Input for this task:
------------

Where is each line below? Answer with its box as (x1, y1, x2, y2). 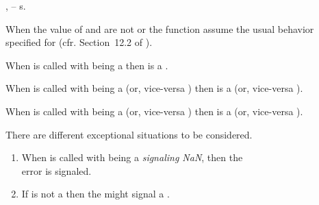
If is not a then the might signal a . (21, 186, 170, 201)
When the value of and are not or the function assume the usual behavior (5, 21, 314, 36)
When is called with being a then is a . (5, 58, 168, 72)
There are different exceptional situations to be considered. (5, 127, 253, 141)
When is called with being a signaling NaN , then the (21, 150, 243, 165)
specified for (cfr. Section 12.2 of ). (5, 35, 153, 49)
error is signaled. (21, 163, 92, 178)
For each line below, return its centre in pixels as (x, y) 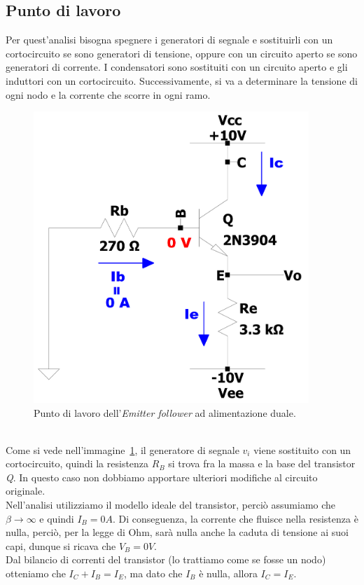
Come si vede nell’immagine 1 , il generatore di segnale (122, 449)
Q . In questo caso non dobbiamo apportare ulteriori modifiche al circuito (162, 477)
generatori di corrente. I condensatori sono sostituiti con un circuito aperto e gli (177, 67)
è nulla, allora (228, 573)
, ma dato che (153, 573)
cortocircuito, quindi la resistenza (77, 463)
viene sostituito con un (302, 449)
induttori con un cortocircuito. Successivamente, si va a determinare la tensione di (182, 80)
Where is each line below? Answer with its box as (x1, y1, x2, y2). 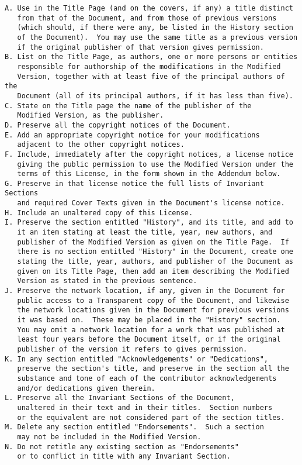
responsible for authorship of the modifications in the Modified (17, 62, 281, 71)
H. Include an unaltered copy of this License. (5, 208, 193, 217)
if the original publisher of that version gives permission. (17, 43, 264, 51)
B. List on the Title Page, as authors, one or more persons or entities (5, 53, 298, 61)
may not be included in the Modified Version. (17, 432, 202, 441)
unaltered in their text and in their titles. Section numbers (17, 403, 273, 412)
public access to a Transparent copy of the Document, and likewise (17, 296, 289, 305)
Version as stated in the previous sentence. (17, 277, 197, 285)
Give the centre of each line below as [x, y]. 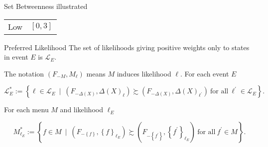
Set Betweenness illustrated [46, 6]
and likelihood [81, 110]
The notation [24, 73]
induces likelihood [144, 73]
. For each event [204, 73]
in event [16, 57]
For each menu [26, 110]
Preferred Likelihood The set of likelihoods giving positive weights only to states [127, 47]
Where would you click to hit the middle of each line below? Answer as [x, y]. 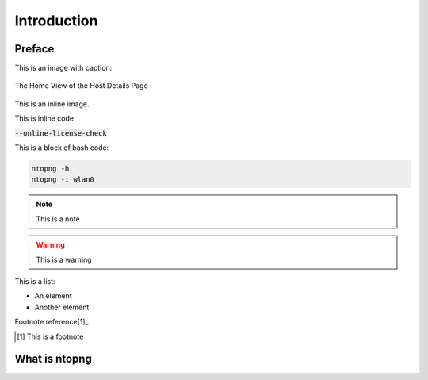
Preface [34, 49]
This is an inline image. [52, 104]
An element [53, 296]
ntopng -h [50, 169]
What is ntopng [53, 359]
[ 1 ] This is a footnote [50, 336]
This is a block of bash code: [62, 148]
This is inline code [44, 118]
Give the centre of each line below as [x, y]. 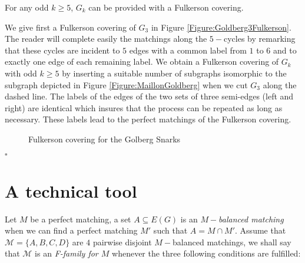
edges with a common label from [188, 50]
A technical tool [71, 190]
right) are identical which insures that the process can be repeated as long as [144, 107]
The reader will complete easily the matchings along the [106, 39]
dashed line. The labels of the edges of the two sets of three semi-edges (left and [149, 96]
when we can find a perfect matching [71, 230]
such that [170, 230]
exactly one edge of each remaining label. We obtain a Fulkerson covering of [142, 61]
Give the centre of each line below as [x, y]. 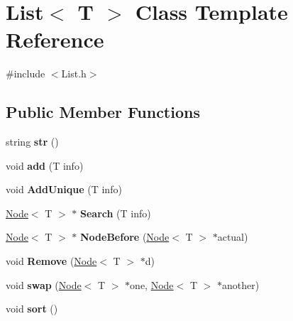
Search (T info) [116, 213]
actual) [233, 237]
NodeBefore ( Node [125, 237]
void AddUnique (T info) [64, 189]
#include [26, 74]
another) [241, 284]
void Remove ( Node [51, 261]
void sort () [32, 309]
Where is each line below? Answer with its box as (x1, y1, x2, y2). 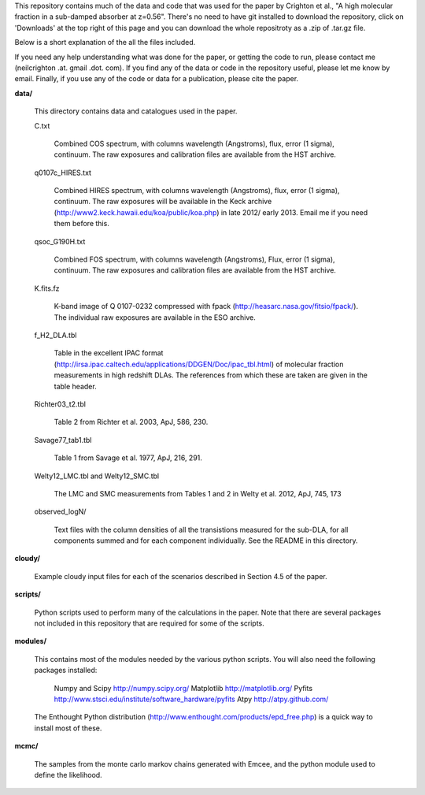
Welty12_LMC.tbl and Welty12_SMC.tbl (34, 471, 160, 481)
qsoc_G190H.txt (34, 236, 86, 246)
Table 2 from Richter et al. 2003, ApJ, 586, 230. (54, 418, 209, 427)
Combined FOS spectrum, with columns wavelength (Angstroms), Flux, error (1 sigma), (54, 254, 335, 264)
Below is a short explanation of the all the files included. (14, 38, 196, 47)
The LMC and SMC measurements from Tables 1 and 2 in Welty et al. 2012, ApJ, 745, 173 (54, 489, 342, 498)
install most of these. (34, 723, 102, 733)
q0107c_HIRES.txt (34, 168, 92, 177)
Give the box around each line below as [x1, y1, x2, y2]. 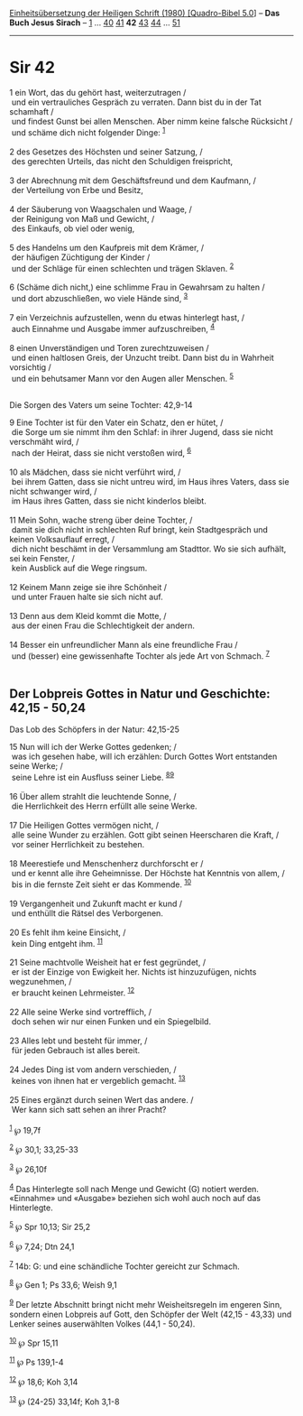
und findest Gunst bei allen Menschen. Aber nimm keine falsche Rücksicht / [11, 116, 293, 126]
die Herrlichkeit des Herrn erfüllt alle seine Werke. [11, 801, 197, 811]
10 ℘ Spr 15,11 [9, 1336, 59, 1348]
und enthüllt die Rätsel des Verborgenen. [11, 907, 164, 919]
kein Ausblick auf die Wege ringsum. [11, 562, 148, 573]
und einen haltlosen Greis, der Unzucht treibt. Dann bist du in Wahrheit [11, 352, 275, 363]
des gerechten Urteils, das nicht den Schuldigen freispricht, [11, 155, 234, 166]
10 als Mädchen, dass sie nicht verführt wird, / [9, 467, 181, 477]
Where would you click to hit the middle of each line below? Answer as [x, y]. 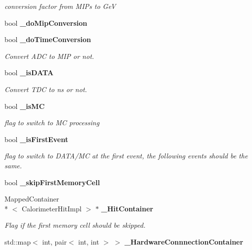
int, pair [54, 241]
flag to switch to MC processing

------------

What to produce: From the records above, return exactly the lines running from the one that contains "if the original" down to the one that contains "Preferred Likelihood The", both included, without any pictures.

Answer below:
if the original publisher of that version gives permission. (17, 43, 264, 51)
B. List on the Title Page, as authors, one or more persons or entities (5, 53, 298, 61)
may not be included in the Modified Version. (17, 432, 202, 441)
unaltered in their text and in their titles. Section numbers (17, 403, 273, 412)
public access to a Transparent copy of the Document, and likewise (17, 296, 289, 305)
Version as stated in the previous sentence. (17, 277, 197, 285)
Give the centre of each line below as [x, y]. 
Set Betweenness illustrated [46, 6]
and likelihood [81, 110]
The notation [24, 73]
induces likelihood [144, 73]
. For each event [204, 73]
in event [16, 57]
For each menu [26, 110]
Preferred Likelihood The set of likelihoods giving positive weights only to states [127, 47]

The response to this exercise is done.